New upper bounds to determine the sampling rate in 2-D MLMFA

The error controllability of fast algorithms, such as the fast multipole method (FMM) and the multilevel fast multipole algorithm (MLFMA), is an important issue. On the one hand, it is crucial that the error sources can be clearly identified. On the other hand, heuristics need to be implemented that allow an easy automatic error setting of the fast algorithms. An error analysis has already been conducted for 2D MLFMAs in lossless homogeneous background media. Here, however, the focus is on MLMFAs for very lossy background media, and more specifically, on the (quasi-)bandlimitedness of the 2D radiation patterns. We rigorously derive upper bounds expressing the required number of samples in the plane wave decomposition as a function of a preset accuracy.

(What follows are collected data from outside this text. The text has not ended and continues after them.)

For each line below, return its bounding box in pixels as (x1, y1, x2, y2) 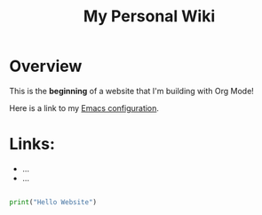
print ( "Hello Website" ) (9, 197, 98, 206)
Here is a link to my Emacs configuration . (9, 102, 160, 113)
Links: (9, 134, 56, 155)
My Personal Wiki (83, 6, 216, 27)
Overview (9, 56, 83, 76)
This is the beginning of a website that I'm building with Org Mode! (9, 85, 255, 96)
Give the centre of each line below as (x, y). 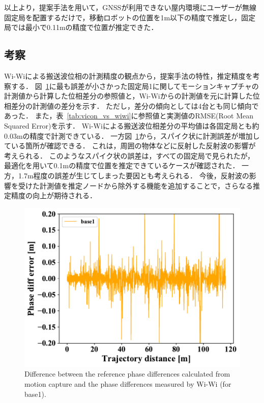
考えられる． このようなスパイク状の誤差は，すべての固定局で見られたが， (129, 155)
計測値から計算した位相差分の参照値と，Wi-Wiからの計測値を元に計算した (128, 96)
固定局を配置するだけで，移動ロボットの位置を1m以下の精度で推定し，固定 (130, 17)
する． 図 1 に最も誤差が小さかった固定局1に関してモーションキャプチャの (135, 86)
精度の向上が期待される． (54, 195)
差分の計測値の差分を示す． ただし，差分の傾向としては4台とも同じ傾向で (135, 105)
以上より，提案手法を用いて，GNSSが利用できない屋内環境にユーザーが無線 (130, 7)
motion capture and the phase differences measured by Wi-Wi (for (128, 384)
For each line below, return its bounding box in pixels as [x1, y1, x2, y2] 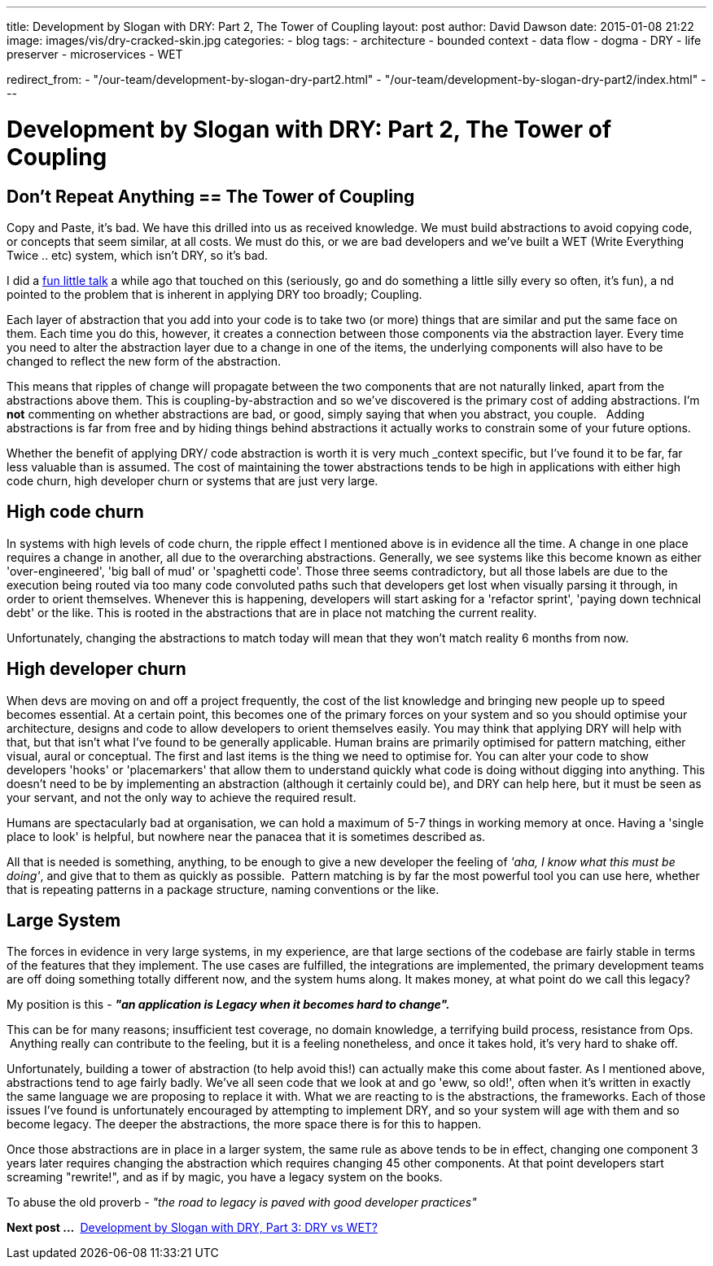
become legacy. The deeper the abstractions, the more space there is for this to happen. [7, 1117, 482, 1132]
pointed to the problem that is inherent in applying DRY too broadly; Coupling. [7, 287, 422, 301]
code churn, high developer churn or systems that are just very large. [7, 473, 378, 488]
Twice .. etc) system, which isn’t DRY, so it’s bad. [7, 248, 269, 262]
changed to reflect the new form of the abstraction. [7, 353, 281, 368]
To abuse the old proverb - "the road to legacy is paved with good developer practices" [7, 1195, 477, 1210]
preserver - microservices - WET [7, 47, 183, 61]
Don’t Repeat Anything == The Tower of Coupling [7, 186, 415, 207]
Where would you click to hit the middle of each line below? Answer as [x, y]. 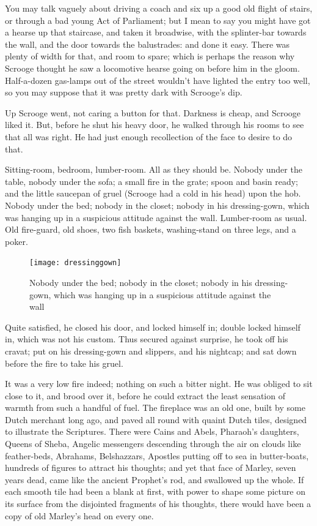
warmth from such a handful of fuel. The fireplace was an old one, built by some [155, 408]
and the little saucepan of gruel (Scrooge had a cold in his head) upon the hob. [153, 193]
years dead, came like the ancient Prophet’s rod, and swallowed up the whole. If [155, 479]
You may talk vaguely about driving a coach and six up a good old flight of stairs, [159, 8]
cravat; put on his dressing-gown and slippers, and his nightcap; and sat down [151, 351]
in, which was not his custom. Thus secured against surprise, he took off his [147, 339]
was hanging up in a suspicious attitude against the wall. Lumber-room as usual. [156, 217]
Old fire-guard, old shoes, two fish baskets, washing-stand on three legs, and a [151, 229]
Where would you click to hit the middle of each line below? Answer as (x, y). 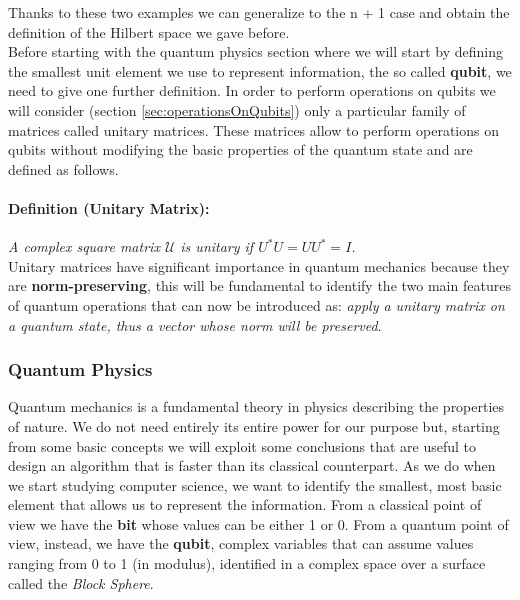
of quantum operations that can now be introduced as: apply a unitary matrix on (256, 304)
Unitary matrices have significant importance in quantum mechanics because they (259, 265)
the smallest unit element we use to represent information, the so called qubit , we (260, 70)
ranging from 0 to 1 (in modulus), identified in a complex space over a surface (247, 563)
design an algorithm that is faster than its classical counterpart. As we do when (252, 465)
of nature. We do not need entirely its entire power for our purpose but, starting (254, 425)
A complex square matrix (84, 246)
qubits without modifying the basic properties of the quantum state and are (240, 149)

On the one hand, these formulas can immediately be used in 2D homogeneous (lossy) media MLFMAs to estimate the required number of samples by means of heuristic approaches, using these upper bounds as a starting point. On the other hand, these upper bounds can be used in MLMFAs that are based on the decomposition of 3D Green functions into sets of cylindrical modes, each mode corresponding to a 2D Green function. Especially in the PML-MLMFA, some of these cylindrical modes´ wavenumbers have large negative imaginary parts, and hence, correspond to very lossy 2D homogeneous space problems.